[[ AVAILABLE DATA, beginning ]]

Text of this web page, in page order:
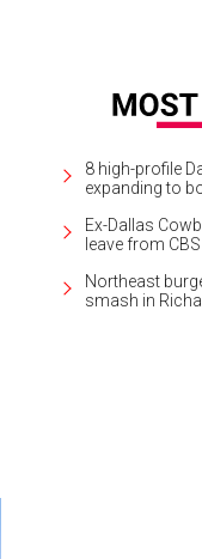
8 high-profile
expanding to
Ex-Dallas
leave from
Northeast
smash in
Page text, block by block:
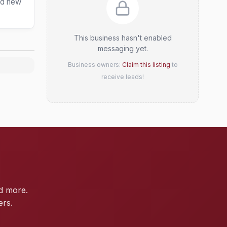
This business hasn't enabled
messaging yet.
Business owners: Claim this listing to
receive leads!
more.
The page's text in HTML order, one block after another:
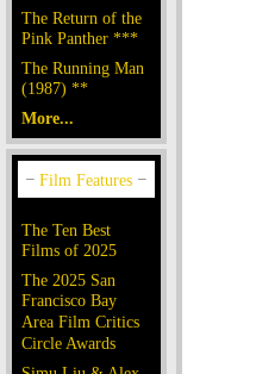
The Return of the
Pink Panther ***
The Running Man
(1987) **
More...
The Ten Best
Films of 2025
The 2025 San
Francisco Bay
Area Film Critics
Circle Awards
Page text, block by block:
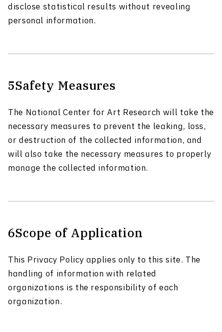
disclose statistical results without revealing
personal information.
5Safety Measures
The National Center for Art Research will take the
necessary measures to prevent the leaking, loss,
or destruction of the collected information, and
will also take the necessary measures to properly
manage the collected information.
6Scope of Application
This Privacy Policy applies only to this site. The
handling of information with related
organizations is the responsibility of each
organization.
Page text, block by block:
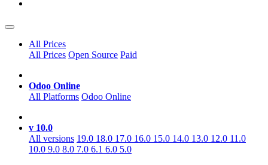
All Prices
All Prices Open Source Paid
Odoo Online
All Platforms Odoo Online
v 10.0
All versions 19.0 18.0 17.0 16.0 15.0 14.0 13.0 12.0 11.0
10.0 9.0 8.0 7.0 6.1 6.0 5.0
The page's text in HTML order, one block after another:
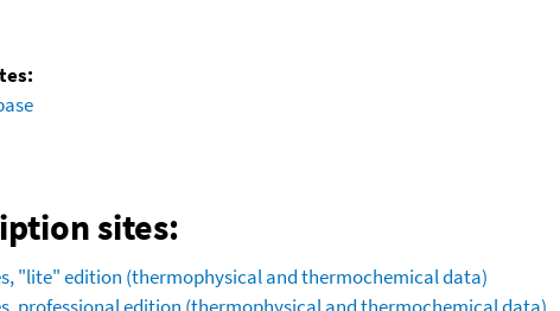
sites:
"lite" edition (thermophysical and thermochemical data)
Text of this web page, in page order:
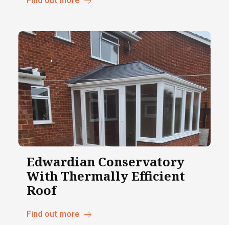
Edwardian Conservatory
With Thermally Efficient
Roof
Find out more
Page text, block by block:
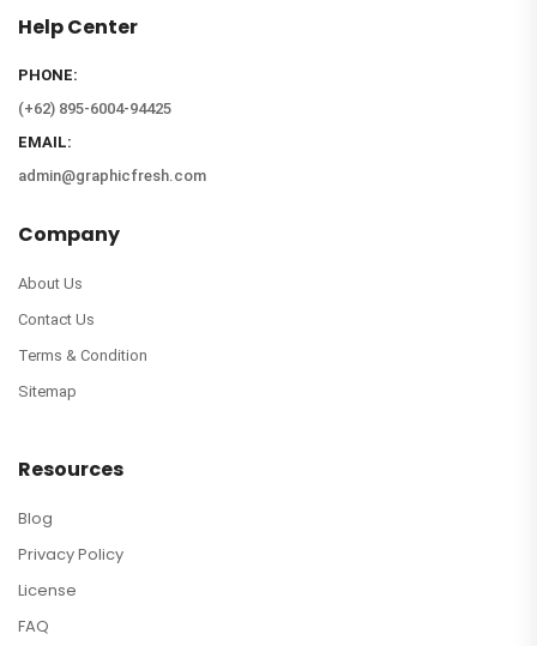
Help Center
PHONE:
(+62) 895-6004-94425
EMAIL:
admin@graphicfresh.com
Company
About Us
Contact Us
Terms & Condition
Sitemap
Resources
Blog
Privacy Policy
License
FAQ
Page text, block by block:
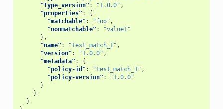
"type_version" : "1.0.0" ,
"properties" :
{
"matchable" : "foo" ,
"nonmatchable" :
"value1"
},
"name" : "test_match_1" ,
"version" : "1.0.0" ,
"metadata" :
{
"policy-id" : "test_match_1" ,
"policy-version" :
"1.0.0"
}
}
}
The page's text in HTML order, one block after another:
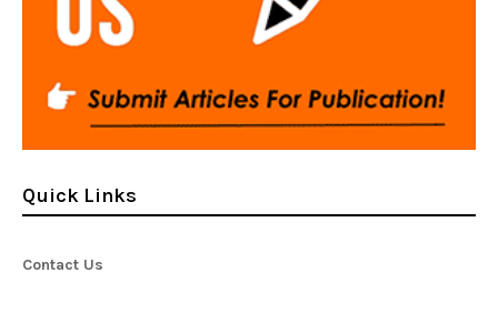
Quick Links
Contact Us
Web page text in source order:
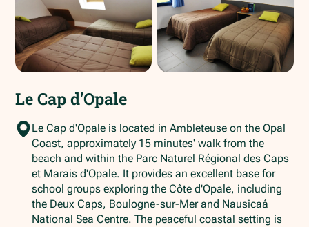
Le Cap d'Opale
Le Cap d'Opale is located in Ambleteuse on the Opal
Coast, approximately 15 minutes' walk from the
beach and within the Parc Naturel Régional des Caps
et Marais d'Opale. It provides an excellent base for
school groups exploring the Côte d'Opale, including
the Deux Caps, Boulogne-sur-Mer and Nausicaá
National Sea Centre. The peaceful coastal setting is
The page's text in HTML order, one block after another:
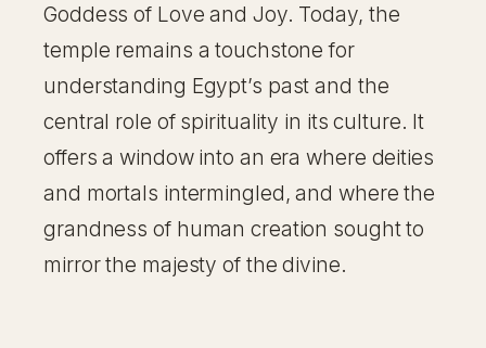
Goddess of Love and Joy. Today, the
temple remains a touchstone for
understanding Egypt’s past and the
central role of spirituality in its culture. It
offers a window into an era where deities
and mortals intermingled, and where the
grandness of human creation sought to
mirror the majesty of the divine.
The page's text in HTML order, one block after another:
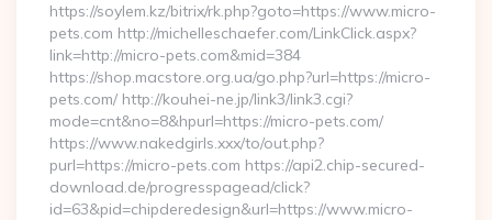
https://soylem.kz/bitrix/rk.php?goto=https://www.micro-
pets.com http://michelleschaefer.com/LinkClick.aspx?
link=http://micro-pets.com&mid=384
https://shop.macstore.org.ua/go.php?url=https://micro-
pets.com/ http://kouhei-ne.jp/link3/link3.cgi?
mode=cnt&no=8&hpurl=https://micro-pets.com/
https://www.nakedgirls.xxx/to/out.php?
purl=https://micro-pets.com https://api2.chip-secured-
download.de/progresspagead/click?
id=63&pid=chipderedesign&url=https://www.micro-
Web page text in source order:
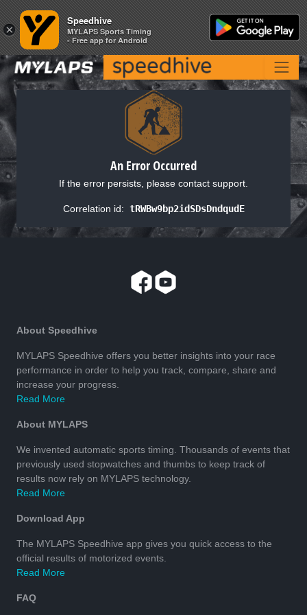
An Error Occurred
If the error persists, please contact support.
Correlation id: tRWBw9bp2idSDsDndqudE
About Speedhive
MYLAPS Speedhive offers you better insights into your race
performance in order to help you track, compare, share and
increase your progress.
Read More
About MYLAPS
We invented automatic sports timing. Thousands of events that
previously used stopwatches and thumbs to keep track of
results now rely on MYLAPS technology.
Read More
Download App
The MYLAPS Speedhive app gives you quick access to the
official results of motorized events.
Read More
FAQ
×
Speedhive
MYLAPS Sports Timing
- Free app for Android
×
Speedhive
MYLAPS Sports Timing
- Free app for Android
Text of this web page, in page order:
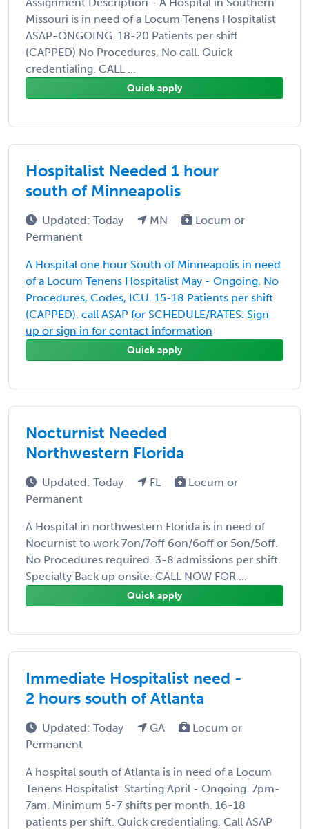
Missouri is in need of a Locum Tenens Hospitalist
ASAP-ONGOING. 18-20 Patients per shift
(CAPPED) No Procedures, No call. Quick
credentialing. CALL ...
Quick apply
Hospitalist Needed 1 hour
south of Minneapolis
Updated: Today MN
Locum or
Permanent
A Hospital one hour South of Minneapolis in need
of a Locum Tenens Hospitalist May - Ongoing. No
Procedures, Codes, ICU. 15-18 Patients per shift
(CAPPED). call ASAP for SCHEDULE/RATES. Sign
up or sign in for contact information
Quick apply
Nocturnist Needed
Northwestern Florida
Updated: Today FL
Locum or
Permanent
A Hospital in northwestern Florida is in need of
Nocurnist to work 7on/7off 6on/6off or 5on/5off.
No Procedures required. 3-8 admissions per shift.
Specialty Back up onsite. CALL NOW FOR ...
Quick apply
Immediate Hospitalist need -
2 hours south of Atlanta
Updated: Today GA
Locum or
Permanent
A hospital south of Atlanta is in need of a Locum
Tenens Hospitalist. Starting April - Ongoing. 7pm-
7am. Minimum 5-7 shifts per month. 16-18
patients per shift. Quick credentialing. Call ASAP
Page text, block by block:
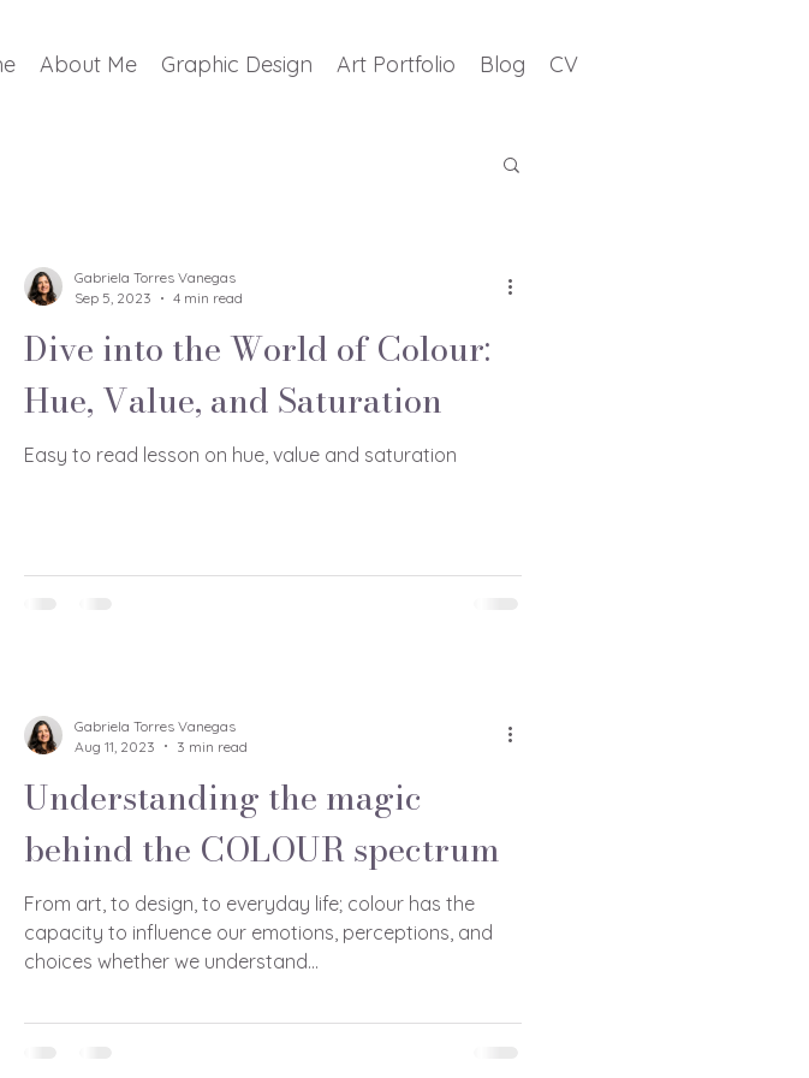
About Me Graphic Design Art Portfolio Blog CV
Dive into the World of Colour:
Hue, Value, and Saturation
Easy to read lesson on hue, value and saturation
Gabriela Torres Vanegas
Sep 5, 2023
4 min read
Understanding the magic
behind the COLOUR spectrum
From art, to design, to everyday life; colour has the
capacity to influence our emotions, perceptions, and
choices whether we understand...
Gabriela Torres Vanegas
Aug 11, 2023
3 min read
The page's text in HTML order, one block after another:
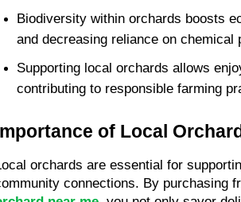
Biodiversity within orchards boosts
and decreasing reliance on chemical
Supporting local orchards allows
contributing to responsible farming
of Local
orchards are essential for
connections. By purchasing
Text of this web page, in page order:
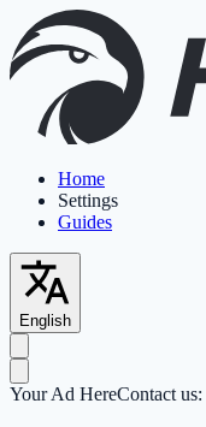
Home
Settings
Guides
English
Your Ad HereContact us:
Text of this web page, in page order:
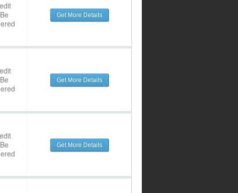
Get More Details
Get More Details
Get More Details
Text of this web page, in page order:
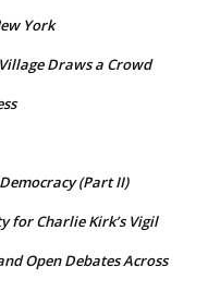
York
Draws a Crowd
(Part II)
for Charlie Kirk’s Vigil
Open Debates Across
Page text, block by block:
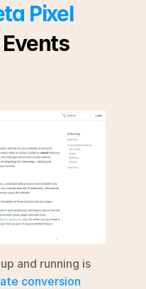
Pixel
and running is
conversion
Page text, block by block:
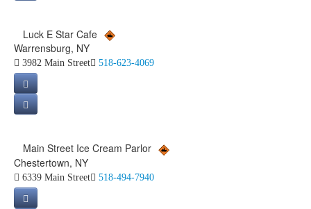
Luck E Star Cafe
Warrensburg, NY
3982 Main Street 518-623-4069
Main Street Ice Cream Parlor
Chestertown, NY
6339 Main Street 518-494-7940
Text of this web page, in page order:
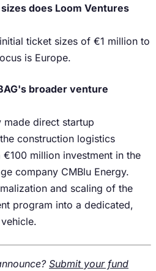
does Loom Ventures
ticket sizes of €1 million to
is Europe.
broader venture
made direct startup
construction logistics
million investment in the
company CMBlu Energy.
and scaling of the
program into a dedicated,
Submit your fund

[[ AVAILABLE DATA, end ]]

Without the images, print all of the lines above exactly.

Text of this web page, in page order:
8 high-profile
expanding to
Ex-Dallas
leave from
Northeast
smash in
Page text, block by block:
This business hasn't enabled
messaging yet.
Business owners: Claim this listing to
receive leads!
more.
The page's text in HTML order, one block after another:
The Return of the
Pink Panther ***
The Running Man
(1987) **
More...
The Ten Best
Films of 2025
The 2025 San
Francisco Bay
Area Film Critics
Circle Awards
Page text, block by block:
disclose statistical results without revealing
personal information.
5Safety Measures
The National Center for Art Research will take the
necessary measures to prevent the leaking, loss,
or destruction of the collected information, and
will also take the necessary measures to properly
manage the collected information.
6Scope of Application
This Privacy Policy applies only to this site. The
handling of information with related
organizations is the responsibility of each
organization.
Page text, block by block:
All Prices
All Prices Open Source Paid
Odoo Online
All Platforms Odoo Online
v 10.0
All versions 19.0 18.0 17.0 16.0 15.0 14.0 13.0 12.0 11.0
10.0 9.0 8.0 7.0 6.1 6.0 5.0
The page's text in HTML order, one block after another:
sites:
"lite" edition (thermophysical and thermochemical data)
Text of this web page, in page order:
Edwardian Conservatory
With Thermally Efficient
Roof
Find out more
Page text, block by block:
Help Center
PHONE:
(+62) 895-6004-94425
EMAIL:
admin@graphicfresh.com
Company
About Us
Contact Us
Terms & Condition
Sitemap
Resources
Blog
Privacy Policy
License
FAQ
Page text, block by block:
"type_version" : "1.0.0" ,
"properties" :
{
"matchable" : "foo" ,
"nonmatchable" :
"value1"
},
"name" : "test_match_1" ,
"version" : "1.0.0" ,
"metadata" :
{
"policy-id" : "test_match_1" ,
"policy-version" :
"1.0.0"
}
}
}
The page's text in HTML order, one block after another:
Quick Links
Contact Us
Web page text in source order:
Le Cap d'Opale
Le Cap d'Opale is located in Ambleteuse on the Opal
Coast, approximately 15 minutes' walk from the
beach and within the Parc Naturel Régional des Caps
et Marais d'Opale. It provides an excellent base for
school groups exploring the Côte d'Opale, including
the Deux Caps, Boulogne-sur-Mer and Nausicaá
National Sea Centre. The peaceful coastal setting is
The page's text in HTML order, one block after another:
Goddess of Love and Joy. Today, the
temple remains a touchstone for
understanding Egypt’s past and the
central role of spirituality in its culture. It
offers a window into an era where deities
and mortals intermingled, and where the
grandness of human creation sought to
mirror the majesty of the divine.
The page's text in HTML order, one block after another:
https://soylem.kz/bitrix/rk.php?goto=https://www.micro-
pets.com http://michelleschaefer.com/LinkClick.aspx?
link=http://micro-pets.com&mid=384
https://shop.macstore.org.ua/go.php?url=https://micro-
pets.com/ http://kouhei-ne.jp/link3/link3.cgi?
mode=cnt&no=8&hpurl=https://micro-pets.com/
https://www.nakedgirls.xxx/to/out.php?
purl=https://micro-pets.com https://api2.chip-secured-
download.de/progresspagead/click?
id=63&pid=chipderedesign&url=https://www.micro-
Web page text in source order:
An Error Occurred
If the error persists, please contact support.
Correlation id: tRWBw9bp2idSDsDndqudE
About Speedhive
MYLAPS Speedhive offers you better insights into your race
performance in order to help you track, compare, share and
increase your progress.
Read More
About MYLAPS
We invented automatic sports timing. Thousands of events that
previously used stopwatches and thumbs to keep track of
results now rely on MYLAPS technology.
Read More
Download App
The MYLAPS Speedhive app gives you quick access to the
official results of motorized events.
Read More
FAQ
×
Speedhive
MYLAPS Sports Timing
- Free app for Android
×
Speedhive
MYLAPS Sports Timing
- Free app for Android
Text of this web page, in page order:
Missouri is in need of a Locum Tenens Hospitalist
ASAP-ONGOING. 18-20 Patients per shift
(CAPPED) No Procedures, No call. Quick
credentialing. CALL ...
Quick apply
Hospitalist Needed 1 hour
south of Minneapolis
Updated: Today MN
Locum or
Permanent
A Hospital one hour South of Minneapolis in need
of a Locum Tenens Hospitalist May - Ongoing. No
Procedures, Codes, ICU. 15-18 Patients per shift
(CAPPED). call ASAP for SCHEDULE/RATES. Sign
up or sign in for contact information
Quick apply
Nocturnist Needed
Northwestern Florida
Updated: Today FL
Locum or
Permanent
A Hospital in northwestern Florida is in need of
Nocurnist to work 7on/7off 6on/6off or 5on/5off.
No Procedures required. 3-8 admissions per shift.
Specialty Back up onsite. CALL NOW FOR ...
Quick apply
Immediate Hospitalist need -
2 hours south of Atlanta
Updated: Today GA
Locum or
Permanent
A hospital south of Atlanta is in need of a Locum
Tenens Hospitalist. Starting April - Ongoing. 7pm-
7am. Minimum 5-7 shifts per month. 16-18
patients per shift. Quick credentialing. Call ASAP
Page text, block by block:
About Me Graphic Design Art Portfolio Blog CV
Dive into the World of Colour:
Hue, Value, and Saturation
Easy to read lesson on hue, value and saturation
Gabriela Torres Vanegas
Sep 5, 2023
4 min read
Understanding the magic
behind the COLOUR spectrum
From art, to design, to everyday life; colour has the
capacity to influence our emotions, perceptions, and
choices whether we understand...
Gabriela Torres Vanegas
Aug 11, 2023
3 min read
The page's text in HTML order, one block after another:
Biodiversity within orchards boosts
and decreasing reliance on chemical
Supporting local orchards allows
contributing to responsible farming
of Local
orchards are essential for
connections. By purchasing
Text of this web page, in page order:
Home
Settings
Guides
English
Your Ad HereContact us:
Text of this web page, in page order:
Get More Details
Get More Details
Get More Details
Text of this web page, in page order:
York
Draws a Crowd
(Part II)
for Charlie Kirk’s Vigil
Open Debates Across
Page text, block by block:
Pixel
and running is
conversion
Page text, block by block:
Luck E Star Cafe
Warrensburg, NY
3982 Main Street 518-623-4069
Main Street Ice Cream Parlor
Chestertown, NY
6339 Main Street 518-494-7940
Text of this web page, in page order:
does Loom Ventures
ticket sizes of €1 million to
is Europe.
broader venture
made direct startup
construction logistics
million investment in the
company CMBlu Energy.
and scaling of the
program into a dedicated,
Submit your fund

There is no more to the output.